In March 2016, the FASB issued new accounting guidance which simplifies several aspects of the accounting for employee share-based payment transactions, including the accounting for income taxes, forfeitures, statutory tax withholding requirements, and the classification of excess income tax benefits on the statement of cash flows. The Company expects to adopt this new accounting guidance as required on January 1, 2017. Under the new accounting guidance, excess income tax benefits related to share-based awards will be reflected as a reduction of income tax expense on the statements of income and as cash provided from operating activities. Under existing guidance, these tax benefits are reflected directly in additional paid-in capital and as cash provided from financing activities. The Company recognized $5.1 million of such income tax benefits in the six months ended June 30, 2016. The Company does not expect the adoption of this new accounting guidance to impact the recognition of its share-based compensation expense or its presentation of cash flows related to employee taxes paid for withheld shares.

In February 2016, the FASB issued new accounting guidance which requires lessees to recognize almost all leases on their balance sheet as a right-of-use asset and a lease liability. The income statement will reflect lease expense for operating leases, and amortization and interest expense for financing leases. The new accounting guidance will be effective for annual reporting periods beginning after December 15, 2018. Early adoption is permitted. The Company is currently evaluating the impact of this new accounting guidance on its consolidated financial statements.

In January 2016, the FASB issued new accounting guidance which modifies how entities measure equity investments and present changes in the fair value of financial liabilities. The new accounting guidance will be effective for annual reporting periods beginning after December 15, 2017. Early adoption of the presentation guidance is permitted; however, early adoption of the recognition and measurement guidance is not permitted. The adoption of this new accounting guidance is not expected to have a material effect on the Company’s financial statements.

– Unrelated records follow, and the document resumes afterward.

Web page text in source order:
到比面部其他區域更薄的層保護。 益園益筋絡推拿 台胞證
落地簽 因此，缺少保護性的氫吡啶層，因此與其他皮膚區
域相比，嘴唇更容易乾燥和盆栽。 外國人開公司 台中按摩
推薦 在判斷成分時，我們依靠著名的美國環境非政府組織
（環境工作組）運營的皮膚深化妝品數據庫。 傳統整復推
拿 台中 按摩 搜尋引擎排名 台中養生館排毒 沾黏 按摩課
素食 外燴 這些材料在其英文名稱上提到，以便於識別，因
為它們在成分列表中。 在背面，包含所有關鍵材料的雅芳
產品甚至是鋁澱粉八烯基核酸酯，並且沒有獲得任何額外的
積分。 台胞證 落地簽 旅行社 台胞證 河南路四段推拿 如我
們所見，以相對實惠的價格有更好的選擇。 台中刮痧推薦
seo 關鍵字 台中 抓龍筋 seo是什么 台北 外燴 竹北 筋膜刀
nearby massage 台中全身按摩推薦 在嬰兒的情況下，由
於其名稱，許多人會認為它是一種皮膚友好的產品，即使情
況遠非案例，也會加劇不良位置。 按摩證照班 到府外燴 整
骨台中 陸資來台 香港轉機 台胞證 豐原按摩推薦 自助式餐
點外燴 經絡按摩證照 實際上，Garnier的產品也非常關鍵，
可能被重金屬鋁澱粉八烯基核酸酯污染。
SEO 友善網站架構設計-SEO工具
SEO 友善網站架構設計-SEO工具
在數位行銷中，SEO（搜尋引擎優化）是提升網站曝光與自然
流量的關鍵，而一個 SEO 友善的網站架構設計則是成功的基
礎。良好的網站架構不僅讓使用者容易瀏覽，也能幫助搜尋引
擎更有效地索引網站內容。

In May 2014, the FASB and the International Accounting Standards Board issued a converged standard on the recognition of revenue from contracts with clients. The objective of the new standard is to establish a single comprehensive revenue recognition model that is designed to create greater comparability of financial statements across industries and jurisdictions. Under the new standard, companies will recognize revenue to depict the transfer of goods or services to clients in amounts that reflect the consideration to which the company expects to be entitled in exchange for those goods or services. The new standard also will require expanded disclosures on revenue recognition including information about changes in assets and liabilities that result from contracts with clients. The new standard allows for either a retrospective or prospective approach to transition upon adoption. The new standard will be effective for annual reporting periods beginning after December 15, 2017. Early adoption is permitted for annual reporting periods beginning after December 15, 2016. The Company is currently evaluating the impact of this new standard on its consolidated financial statements, the date of adoption, and the transition approach to implement the new standard.